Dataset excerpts
┌────────
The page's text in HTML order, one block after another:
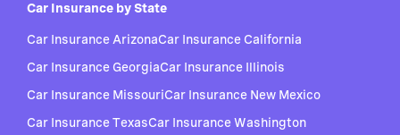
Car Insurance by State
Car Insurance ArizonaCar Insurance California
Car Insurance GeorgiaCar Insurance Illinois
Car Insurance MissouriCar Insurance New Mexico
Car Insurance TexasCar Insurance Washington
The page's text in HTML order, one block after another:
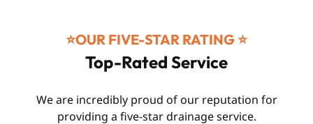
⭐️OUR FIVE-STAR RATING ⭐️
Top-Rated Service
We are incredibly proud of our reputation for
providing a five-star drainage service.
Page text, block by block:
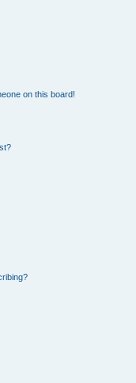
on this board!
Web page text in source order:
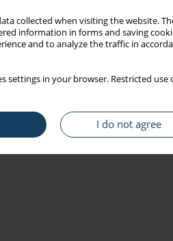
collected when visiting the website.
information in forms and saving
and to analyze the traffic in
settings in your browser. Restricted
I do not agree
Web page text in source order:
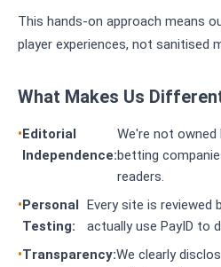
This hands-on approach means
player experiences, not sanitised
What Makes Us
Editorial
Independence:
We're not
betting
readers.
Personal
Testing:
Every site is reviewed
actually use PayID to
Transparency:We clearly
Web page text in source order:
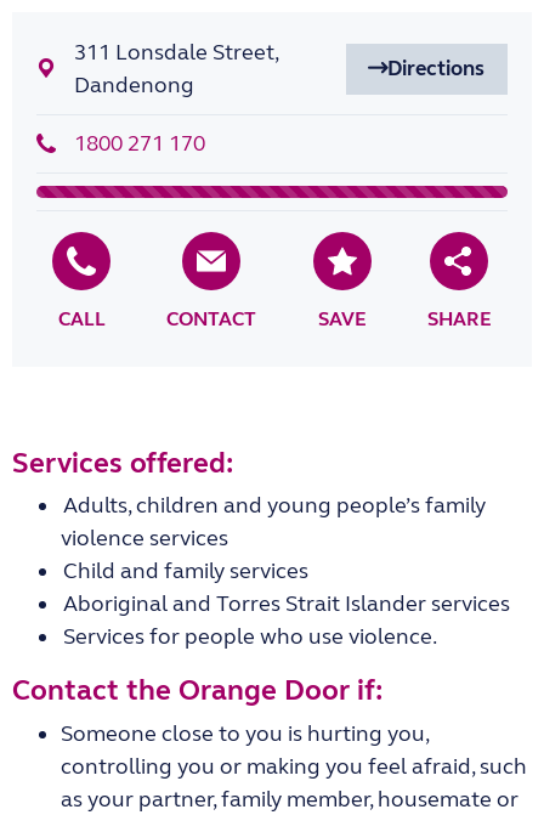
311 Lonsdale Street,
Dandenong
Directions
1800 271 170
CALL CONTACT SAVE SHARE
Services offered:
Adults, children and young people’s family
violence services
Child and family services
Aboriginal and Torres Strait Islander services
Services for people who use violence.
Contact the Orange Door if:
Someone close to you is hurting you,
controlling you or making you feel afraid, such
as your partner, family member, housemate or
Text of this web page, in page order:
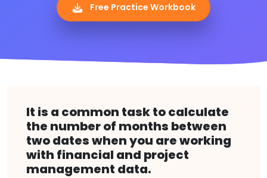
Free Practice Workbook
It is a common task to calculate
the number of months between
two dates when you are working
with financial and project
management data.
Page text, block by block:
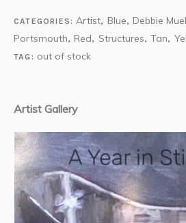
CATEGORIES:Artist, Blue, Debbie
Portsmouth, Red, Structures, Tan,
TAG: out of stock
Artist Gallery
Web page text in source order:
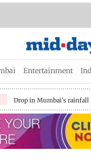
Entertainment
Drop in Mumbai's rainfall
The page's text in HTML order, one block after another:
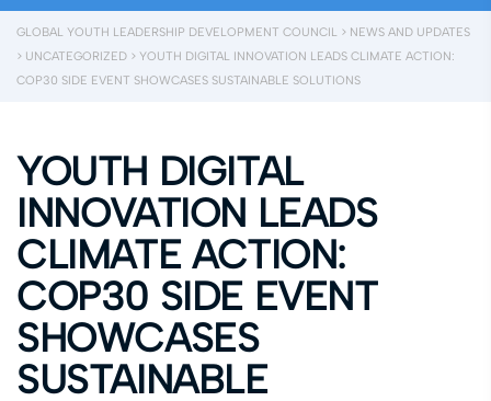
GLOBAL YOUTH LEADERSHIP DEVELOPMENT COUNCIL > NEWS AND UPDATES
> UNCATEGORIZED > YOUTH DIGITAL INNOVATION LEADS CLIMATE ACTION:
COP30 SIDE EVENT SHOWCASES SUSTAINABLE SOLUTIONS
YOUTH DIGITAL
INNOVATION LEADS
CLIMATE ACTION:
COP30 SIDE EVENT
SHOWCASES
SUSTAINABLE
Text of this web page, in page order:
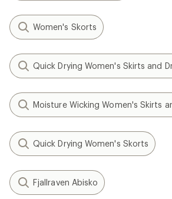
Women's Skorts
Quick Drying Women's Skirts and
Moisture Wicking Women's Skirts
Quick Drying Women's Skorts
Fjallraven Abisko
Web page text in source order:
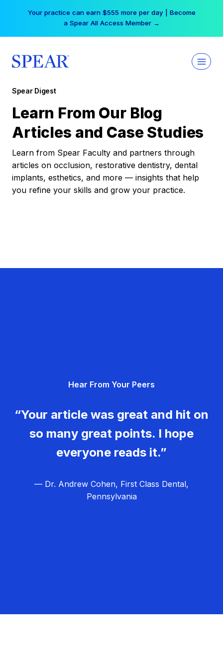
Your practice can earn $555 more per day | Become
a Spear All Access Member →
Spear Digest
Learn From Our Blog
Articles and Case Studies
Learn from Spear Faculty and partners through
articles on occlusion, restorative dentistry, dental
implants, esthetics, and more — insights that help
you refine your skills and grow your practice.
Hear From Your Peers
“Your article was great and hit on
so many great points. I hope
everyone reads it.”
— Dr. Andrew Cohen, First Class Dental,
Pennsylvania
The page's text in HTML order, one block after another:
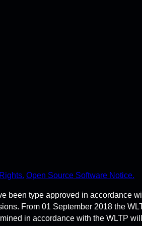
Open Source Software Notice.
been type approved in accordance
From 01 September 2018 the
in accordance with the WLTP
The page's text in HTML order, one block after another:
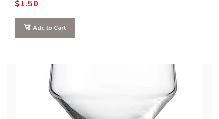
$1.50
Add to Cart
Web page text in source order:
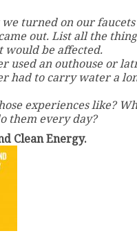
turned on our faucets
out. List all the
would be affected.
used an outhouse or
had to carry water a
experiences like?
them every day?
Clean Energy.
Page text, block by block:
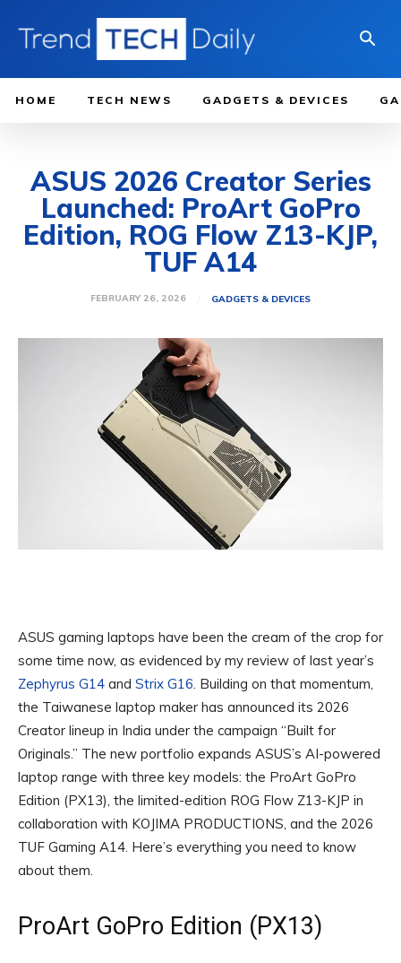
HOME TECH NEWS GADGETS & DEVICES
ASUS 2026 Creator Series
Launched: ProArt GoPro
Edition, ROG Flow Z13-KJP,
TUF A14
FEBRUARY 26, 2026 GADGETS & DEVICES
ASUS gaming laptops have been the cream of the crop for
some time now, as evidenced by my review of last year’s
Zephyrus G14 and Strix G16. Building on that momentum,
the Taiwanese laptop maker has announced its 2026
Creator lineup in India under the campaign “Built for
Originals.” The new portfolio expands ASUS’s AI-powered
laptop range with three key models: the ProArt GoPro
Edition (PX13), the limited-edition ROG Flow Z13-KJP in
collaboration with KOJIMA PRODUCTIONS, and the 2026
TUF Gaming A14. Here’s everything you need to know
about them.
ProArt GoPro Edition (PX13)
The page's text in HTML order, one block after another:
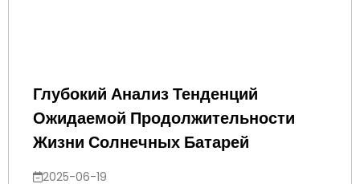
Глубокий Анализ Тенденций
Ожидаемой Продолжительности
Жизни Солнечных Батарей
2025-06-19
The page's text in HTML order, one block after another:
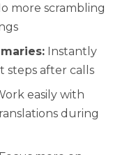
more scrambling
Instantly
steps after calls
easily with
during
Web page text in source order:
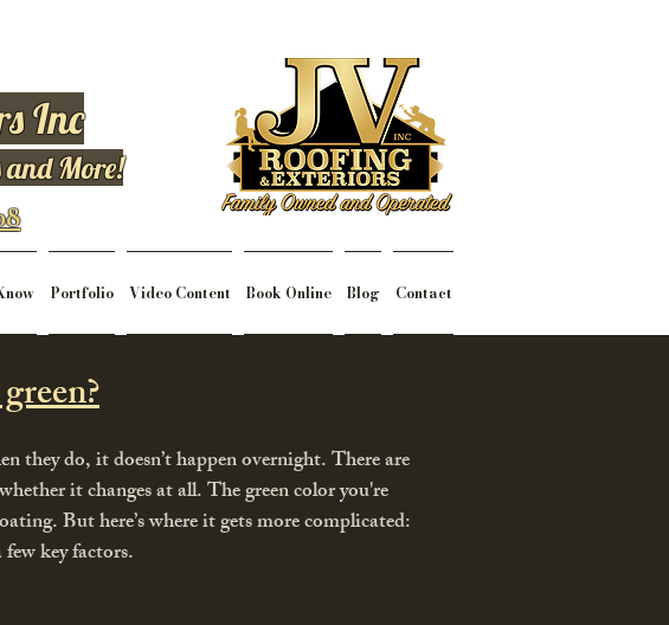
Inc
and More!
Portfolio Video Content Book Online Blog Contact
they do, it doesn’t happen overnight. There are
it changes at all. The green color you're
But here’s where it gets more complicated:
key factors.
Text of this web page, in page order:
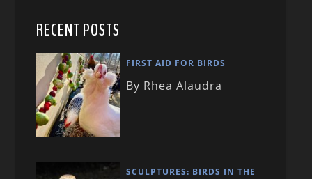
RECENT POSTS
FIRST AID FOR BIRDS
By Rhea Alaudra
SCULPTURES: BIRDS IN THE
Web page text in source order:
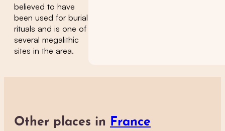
└────────
WHAT YOU ARE ASKED TO DO:
Take the data above and repeat it exactly, leaving each picture out.

ANSWER TO THE EXERCISE:
The page's text in HTML order, one block after another:
Car Insurance by State
Car Insurance ArizonaCar Insurance California
Car Insurance GeorgiaCar Insurance Illinois
Car Insurance MissouriCar Insurance New Mexico
Car Insurance TexasCar Insurance Washington
The page's text in HTML order, one block after another:
⭐️OUR FIVE-STAR RATING ⭐️
Top-Rated Service
We are incredibly proud of our reputation for
providing a five-star drainage service.
Page text, block by block:
on this board!
Web page text in source order:
collected when visiting the website.
information in forms and saving
and to analyze the traffic in
settings in your browser. Restricted
I do not agree
Web page text in source order:
This hands-on approach means
player experiences, not sanitised
What Makes Us
Editorial
Independence:
We're not
betting
readers.
Personal
Testing:
Every site is reviewed
actually use PayID to
Transparency:We clearly
Web page text in source order:
311 Lonsdale Street,
Dandenong
Directions
1800 271 170
CALL CONTACT SAVE SHARE
Services offered:
Adults, children and young people’s family
violence services
Child and family services
Aboriginal and Torres Strait Islander services
Services for people who use violence.
Contact the Orange Door if:
Someone close to you is hurting you,
controlling you or making you feel afraid, such
as your partner, family member, housemate or
Text of this web page, in page order:
Free Practice Workbook
It is a common task to calculate
the number of months between
two dates when you are working
with financial and project
management data.
Page text, block by block:
CATEGORIES:Artist, Blue, Debbie
Portsmouth, Red, Structures, Tan,
TAG: out of stock
Artist Gallery
Web page text in source order:
Entertainment
Drop in Mumbai's rainfall
The page's text in HTML order, one block after another:
GLOBAL YOUTH LEADERSHIP DEVELOPMENT COUNCIL > NEWS AND UPDATES
> UNCATEGORIZED > YOUTH DIGITAL INNOVATION LEADS CLIMATE ACTION:
COP30 SIDE EVENT SHOWCASES SUSTAINABLE SOLUTIONS
YOUTH DIGITAL
INNOVATION LEADS
CLIMATE ACTION:
COP30 SIDE EVENT
SHOWCASES
SUSTAINABLE
Text of this web page, in page order:
Women's Skorts
Quick Drying Women's Skirts and
Moisture Wicking Women's Skirts
Quick Drying Women's Skorts
Fjallraven Abisko
Web page text in source order:
Your practice can earn $555 more per day | Become
a Spear All Access Member →
Spear Digest
Learn From Our Blog
Articles and Case Studies
Learn from Spear Faculty and partners through
articles on occlusion, restorative dentistry, dental
implants, esthetics, and more — insights that help
you refine your skills and grow your practice.
Hear From Your Peers
“Your article was great and hit on
so many great points. I hope
everyone reads it.”
— Dr. Andrew Cohen, First Class Dental,
Pennsylvania
The page's text in HTML order, one block after another:
Open Source Software Notice.
been type approved in accordance
From 01 September 2018 the
in accordance with the WLTP
The page's text in HTML order, one block after another:
$1.50
Add to Cart
Web page text in source order:
turned on our faucets
out. List all the
would be affected.
used an outhouse or
had to carry water a
experiences like?
them every day?
Clean Energy.
Page text, block by block:
HOME TECH NEWS GADGETS & DEVICES
ASUS 2026 Creator Series
Launched: ProArt GoPro
Edition, ROG Flow Z13-KJP,
TUF A14
FEBRUARY 26, 2026 GADGETS & DEVICES
ASUS gaming laptops have been the cream of the crop for
some time now, as evidenced by my review of last year’s
Zephyrus G14 and Strix G16. Building on that momentum,
the Taiwanese laptop maker has announced its 2026
Creator lineup in India under the campaign “Built for
Originals.” The new portfolio expands ASUS’s AI-powered
laptop range with three key models: the ProArt GoPro
Edition (PX13), the limited-edition ROG Flow Z13-KJP in
collaboration with KOJIMA PRODUCTIONS, and the 2026
TUF Gaming A14. Here’s everything you need to know
about them.
ProArt GoPro Edition (PX13)
The page's text in HTML order, one block after another:
Глубокий Анализ Тенденций
Ожидаемой Продолжительности
Жизни Солнечных Батарей
2025-06-19
The page's text in HTML order, one block after another:
more scrambling
Instantly
steps after calls
easily with
during
Web page text in source order:
Inc
and More!
Portfolio Video Content Book Online Blog Contact
they do, it doesn’t happen overnight. There are
it changes at all. The green color you're
But here’s where it gets more complicated:
key factors.
Text of this web page, in page order:
RECENT POSTS
FIRST AID FOR BIRDS
By Rhea Alaudra
SCULPTURES: BIRDS IN THE
Web page text in source order:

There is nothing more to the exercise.